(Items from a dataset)
..............................
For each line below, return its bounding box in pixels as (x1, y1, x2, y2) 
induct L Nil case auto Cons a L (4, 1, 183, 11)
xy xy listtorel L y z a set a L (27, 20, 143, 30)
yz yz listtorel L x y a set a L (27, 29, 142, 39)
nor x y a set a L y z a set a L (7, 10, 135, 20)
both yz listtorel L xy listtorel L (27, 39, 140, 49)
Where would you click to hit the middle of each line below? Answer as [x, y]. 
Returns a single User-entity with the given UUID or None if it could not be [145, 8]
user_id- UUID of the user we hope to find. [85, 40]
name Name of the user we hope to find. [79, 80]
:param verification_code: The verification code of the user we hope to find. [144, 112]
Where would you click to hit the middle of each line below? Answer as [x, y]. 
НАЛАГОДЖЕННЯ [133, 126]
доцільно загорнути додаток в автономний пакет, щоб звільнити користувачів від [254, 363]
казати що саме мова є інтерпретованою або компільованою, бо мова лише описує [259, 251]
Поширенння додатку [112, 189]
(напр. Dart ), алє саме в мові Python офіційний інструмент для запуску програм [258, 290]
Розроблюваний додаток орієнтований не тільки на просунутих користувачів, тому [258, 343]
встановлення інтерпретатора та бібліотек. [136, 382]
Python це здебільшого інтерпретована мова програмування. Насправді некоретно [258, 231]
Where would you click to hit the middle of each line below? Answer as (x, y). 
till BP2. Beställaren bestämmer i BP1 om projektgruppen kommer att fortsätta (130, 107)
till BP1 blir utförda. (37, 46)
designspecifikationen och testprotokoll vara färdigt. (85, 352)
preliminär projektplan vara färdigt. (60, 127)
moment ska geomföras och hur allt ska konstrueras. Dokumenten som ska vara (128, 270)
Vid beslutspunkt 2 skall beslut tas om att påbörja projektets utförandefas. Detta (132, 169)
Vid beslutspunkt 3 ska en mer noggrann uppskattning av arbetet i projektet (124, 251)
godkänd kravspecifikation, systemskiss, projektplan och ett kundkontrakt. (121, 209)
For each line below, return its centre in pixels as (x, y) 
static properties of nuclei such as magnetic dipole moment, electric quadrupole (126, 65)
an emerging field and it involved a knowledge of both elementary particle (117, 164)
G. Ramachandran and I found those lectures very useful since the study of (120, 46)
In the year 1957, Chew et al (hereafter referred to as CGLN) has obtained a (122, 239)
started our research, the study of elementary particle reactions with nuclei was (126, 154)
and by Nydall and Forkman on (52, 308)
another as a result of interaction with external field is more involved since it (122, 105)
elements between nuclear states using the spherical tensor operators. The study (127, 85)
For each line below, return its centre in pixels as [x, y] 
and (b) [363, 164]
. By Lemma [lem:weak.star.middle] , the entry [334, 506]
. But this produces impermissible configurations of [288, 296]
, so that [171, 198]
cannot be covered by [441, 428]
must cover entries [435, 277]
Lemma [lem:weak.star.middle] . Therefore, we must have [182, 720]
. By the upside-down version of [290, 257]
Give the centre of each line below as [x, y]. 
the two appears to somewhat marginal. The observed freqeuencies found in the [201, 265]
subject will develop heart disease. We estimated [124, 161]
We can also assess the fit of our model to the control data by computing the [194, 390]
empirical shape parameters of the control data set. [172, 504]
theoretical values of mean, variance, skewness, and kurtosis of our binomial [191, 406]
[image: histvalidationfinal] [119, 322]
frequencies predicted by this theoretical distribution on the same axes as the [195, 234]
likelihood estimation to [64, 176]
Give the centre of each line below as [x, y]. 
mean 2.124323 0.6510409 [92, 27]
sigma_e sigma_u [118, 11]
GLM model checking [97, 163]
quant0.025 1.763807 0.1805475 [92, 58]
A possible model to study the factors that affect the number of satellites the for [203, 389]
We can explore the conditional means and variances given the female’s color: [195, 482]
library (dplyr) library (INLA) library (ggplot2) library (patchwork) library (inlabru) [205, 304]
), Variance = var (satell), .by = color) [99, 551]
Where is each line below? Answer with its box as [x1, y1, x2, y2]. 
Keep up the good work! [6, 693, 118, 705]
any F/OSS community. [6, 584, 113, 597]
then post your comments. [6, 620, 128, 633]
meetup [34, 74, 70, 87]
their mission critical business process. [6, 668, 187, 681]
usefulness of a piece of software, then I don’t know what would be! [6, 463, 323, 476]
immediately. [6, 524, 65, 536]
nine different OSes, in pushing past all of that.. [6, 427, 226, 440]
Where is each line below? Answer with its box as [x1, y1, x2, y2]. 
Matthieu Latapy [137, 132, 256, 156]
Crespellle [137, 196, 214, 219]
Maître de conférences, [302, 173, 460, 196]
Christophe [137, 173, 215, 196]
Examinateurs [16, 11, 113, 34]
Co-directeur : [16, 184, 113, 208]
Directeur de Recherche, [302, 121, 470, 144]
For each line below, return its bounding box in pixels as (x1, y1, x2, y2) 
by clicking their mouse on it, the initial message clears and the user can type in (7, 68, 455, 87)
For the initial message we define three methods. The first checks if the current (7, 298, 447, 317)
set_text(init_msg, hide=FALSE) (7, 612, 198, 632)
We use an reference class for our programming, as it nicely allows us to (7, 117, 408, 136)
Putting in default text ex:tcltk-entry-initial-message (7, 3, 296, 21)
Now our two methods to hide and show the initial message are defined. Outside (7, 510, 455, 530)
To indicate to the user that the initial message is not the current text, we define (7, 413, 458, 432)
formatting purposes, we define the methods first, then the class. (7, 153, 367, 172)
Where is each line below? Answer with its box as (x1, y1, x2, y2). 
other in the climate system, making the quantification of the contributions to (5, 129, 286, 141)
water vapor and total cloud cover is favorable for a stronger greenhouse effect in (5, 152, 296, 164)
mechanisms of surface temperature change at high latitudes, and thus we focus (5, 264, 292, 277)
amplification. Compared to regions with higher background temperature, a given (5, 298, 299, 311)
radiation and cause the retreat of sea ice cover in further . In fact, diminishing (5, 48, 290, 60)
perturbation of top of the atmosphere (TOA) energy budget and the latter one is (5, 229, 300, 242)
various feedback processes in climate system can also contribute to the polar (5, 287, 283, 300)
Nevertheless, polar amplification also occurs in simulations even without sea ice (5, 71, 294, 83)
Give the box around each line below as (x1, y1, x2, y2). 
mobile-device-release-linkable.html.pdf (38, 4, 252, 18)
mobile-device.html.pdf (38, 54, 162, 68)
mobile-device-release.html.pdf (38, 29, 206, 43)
..............................
- **Work to complete**: For this exercise, find all lines in the records containing the word "додаток" and copy them.

- **Exercise response**:
доцільно загорнути додаток в автономний пакет, щоб звільнити користувачів від [254, 363]
Розроблюваний додаток орієнтований не тільки на просунутих користувачів, тому [258, 343]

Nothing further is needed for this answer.